▸ **Task to carry out**
Give back exactly the lines running from the line with "Courtship Rite (105, 269, 233, 296)" to the end of the entries, and only those lines.

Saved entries

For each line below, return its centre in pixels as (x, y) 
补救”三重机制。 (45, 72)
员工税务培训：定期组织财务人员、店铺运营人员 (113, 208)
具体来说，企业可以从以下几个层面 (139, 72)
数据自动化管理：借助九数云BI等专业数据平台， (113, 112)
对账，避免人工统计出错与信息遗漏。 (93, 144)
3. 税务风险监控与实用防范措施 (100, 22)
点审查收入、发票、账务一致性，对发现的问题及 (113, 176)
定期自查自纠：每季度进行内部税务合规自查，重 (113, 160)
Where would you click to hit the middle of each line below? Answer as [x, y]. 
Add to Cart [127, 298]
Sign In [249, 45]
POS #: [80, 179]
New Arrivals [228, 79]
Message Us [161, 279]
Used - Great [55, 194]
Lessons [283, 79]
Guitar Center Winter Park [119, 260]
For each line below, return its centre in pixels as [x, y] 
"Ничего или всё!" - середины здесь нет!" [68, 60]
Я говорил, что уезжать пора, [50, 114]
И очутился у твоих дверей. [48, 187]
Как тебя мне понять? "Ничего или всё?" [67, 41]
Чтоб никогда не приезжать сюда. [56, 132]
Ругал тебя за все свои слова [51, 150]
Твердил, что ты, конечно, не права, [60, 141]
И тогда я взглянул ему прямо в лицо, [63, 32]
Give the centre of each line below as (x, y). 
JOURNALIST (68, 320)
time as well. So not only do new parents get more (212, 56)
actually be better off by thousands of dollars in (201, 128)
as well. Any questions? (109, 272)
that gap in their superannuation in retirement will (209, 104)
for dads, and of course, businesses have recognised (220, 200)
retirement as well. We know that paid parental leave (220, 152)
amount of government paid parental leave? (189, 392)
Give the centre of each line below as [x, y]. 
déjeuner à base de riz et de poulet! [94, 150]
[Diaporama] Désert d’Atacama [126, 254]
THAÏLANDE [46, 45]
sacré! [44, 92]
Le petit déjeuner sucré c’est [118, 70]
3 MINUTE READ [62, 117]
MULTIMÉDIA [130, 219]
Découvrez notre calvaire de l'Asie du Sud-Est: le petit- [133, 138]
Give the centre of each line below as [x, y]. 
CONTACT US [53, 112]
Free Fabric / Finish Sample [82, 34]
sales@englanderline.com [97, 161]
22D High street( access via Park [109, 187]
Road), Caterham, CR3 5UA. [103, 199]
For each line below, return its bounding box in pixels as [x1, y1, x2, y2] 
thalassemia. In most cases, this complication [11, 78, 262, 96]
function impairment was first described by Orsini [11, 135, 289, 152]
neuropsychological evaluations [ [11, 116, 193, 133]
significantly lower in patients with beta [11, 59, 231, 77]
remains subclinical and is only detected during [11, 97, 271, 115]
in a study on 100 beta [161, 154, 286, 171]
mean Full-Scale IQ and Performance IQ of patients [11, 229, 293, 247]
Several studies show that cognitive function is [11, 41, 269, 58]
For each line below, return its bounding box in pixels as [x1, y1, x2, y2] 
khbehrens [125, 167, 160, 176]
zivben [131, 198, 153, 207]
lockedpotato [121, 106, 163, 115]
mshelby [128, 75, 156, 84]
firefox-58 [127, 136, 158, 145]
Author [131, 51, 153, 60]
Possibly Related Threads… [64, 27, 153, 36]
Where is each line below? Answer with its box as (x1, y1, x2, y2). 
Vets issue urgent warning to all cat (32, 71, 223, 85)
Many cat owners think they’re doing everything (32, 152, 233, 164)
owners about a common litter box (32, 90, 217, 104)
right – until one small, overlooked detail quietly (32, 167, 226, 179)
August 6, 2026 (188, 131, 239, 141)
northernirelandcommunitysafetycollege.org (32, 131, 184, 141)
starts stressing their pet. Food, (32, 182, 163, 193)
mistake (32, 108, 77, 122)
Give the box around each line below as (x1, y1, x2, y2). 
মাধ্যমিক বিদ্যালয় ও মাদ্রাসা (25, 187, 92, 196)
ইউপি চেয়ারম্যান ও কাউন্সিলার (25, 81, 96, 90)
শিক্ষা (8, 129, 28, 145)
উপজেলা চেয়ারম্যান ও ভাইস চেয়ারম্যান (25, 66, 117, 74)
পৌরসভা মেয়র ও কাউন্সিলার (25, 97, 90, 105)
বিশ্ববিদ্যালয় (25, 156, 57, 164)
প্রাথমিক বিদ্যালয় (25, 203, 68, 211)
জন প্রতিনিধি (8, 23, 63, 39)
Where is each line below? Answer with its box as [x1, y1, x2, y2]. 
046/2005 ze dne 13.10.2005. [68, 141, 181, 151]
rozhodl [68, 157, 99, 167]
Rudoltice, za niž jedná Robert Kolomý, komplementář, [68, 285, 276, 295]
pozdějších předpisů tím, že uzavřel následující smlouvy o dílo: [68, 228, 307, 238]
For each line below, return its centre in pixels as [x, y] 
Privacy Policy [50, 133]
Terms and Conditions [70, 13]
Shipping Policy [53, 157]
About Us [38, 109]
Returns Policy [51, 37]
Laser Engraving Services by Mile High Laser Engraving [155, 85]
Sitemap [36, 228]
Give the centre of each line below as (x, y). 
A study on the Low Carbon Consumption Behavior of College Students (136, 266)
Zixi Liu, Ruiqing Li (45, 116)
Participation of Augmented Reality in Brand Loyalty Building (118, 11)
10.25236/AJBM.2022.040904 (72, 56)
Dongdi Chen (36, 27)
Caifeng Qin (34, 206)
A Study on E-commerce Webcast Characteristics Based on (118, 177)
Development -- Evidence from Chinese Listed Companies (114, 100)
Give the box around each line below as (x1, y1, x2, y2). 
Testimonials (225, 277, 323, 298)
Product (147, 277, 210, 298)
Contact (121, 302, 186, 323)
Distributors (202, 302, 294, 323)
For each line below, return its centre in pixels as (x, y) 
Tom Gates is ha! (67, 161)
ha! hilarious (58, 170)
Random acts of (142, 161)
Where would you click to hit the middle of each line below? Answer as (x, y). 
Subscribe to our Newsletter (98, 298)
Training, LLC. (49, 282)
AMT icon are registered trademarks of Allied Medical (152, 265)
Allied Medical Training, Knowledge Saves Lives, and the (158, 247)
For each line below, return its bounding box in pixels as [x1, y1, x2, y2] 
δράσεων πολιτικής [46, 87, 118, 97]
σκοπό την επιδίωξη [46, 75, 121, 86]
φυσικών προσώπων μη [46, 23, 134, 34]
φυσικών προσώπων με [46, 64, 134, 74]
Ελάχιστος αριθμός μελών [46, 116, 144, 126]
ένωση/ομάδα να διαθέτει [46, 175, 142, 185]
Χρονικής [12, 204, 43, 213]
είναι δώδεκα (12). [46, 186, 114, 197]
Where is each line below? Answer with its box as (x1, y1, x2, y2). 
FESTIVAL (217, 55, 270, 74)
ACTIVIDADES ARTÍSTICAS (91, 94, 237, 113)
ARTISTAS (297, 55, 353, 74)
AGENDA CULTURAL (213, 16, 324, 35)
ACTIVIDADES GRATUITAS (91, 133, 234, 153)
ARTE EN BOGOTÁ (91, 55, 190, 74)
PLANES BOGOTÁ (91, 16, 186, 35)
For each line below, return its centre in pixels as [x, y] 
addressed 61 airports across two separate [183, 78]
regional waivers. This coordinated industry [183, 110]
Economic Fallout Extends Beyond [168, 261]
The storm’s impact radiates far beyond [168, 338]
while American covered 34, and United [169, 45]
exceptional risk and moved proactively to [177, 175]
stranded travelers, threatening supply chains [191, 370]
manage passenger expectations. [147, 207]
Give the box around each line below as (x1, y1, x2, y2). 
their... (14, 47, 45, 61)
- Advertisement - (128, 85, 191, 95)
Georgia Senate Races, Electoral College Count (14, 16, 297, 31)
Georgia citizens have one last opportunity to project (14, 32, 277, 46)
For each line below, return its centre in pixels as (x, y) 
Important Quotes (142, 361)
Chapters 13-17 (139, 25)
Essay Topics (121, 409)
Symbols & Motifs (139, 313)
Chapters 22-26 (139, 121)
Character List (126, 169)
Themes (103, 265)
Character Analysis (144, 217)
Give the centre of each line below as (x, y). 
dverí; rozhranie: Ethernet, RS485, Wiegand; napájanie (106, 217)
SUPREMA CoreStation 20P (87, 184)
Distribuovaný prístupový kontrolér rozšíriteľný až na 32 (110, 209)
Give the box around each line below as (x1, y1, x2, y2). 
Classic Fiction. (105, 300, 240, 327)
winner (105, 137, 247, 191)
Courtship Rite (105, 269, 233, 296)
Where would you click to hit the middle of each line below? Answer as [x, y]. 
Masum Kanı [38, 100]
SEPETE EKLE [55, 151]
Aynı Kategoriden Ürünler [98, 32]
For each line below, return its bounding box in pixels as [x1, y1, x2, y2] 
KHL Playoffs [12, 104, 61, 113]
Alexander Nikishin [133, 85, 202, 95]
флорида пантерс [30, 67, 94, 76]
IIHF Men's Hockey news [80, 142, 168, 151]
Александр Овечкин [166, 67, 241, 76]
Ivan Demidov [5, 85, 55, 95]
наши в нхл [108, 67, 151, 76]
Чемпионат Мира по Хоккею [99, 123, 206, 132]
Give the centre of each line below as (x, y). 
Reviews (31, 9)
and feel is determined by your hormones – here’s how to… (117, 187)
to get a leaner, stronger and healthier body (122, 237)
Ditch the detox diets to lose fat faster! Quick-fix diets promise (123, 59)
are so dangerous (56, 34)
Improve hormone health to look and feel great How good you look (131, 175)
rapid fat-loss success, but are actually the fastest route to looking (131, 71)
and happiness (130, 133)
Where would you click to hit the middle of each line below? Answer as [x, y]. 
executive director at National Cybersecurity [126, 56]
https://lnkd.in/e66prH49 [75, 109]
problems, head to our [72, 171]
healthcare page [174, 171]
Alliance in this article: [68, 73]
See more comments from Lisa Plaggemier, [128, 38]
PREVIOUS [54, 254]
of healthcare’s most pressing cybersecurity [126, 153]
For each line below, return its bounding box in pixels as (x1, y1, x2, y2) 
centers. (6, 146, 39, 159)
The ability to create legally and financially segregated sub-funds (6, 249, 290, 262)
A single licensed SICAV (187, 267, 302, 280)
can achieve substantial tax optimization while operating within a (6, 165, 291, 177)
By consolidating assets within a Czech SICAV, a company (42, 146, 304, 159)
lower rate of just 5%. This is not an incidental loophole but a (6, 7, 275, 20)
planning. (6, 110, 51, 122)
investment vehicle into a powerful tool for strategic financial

▸ **Expected answer**
Courtship Rite (105, 269, 233, 296)
Where would you click to hit the middle of each line below? Answer as [x, y]. 
Masum Kanı [38, 100]
SEPETE EKLE [55, 151]
Aynı Kategoriden Ürünler [98, 32]
For each line below, return its bounding box in pixels as [x1, y1, x2, y2] 
KHL Playoffs [12, 104, 61, 113]
Alexander Nikishin [133, 85, 202, 95]
флорида пантерс [30, 67, 94, 76]
IIHF Men's Hockey news [80, 142, 168, 151]
Александр Овечкин [166, 67, 241, 76]
Ivan Demidov [5, 85, 55, 95]
наши в нхл [108, 67, 151, 76]
Чемпионат Мира по Хоккею [99, 123, 206, 132]
Give the centre of each line below as (x, y). 
Reviews (31, 9)
and feel is determined by your hormones – here’s how to… (117, 187)
to get a leaner, stronger and healthier body (122, 237)
Ditch the detox diets to lose fat faster! Quick-fix diets promise (123, 59)
are so dangerous (56, 34)
Improve hormone health to look and feel great How good you look (131, 175)
rapid fat-loss success, but are actually the fastest route to looking (131, 71)
and happiness (130, 133)
Where would you click to hit the middle of each line below? Answer as [x, y]. 
executive director at National Cybersecurity [126, 56]
https://lnkd.in/e66prH49 [75, 109]
problems, head to our [72, 171]
healthcare page [174, 171]
Alliance in this article: [68, 73]
See more comments from Lisa Plaggemier, [128, 38]
PREVIOUS [54, 254]
of healthcare’s most pressing cybersecurity [126, 153]
For each line below, return its bounding box in pixels as (x1, y1, x2, y2) 
centers. (6, 146, 39, 159)
The ability to create legally and financially segregated sub-funds (6, 249, 290, 262)
A single licensed SICAV (187, 267, 302, 280)
can achieve substantial tax optimization while operating within a (6, 165, 291, 177)
By consolidating assets within a Czech SICAV, a company (42, 146, 304, 159)
lower rate of just 5%. This is not an incidental loophole but a (6, 7, 275, 20)
planning. (6, 110, 51, 122)
investment vehicle into a powerful tool for strategic financial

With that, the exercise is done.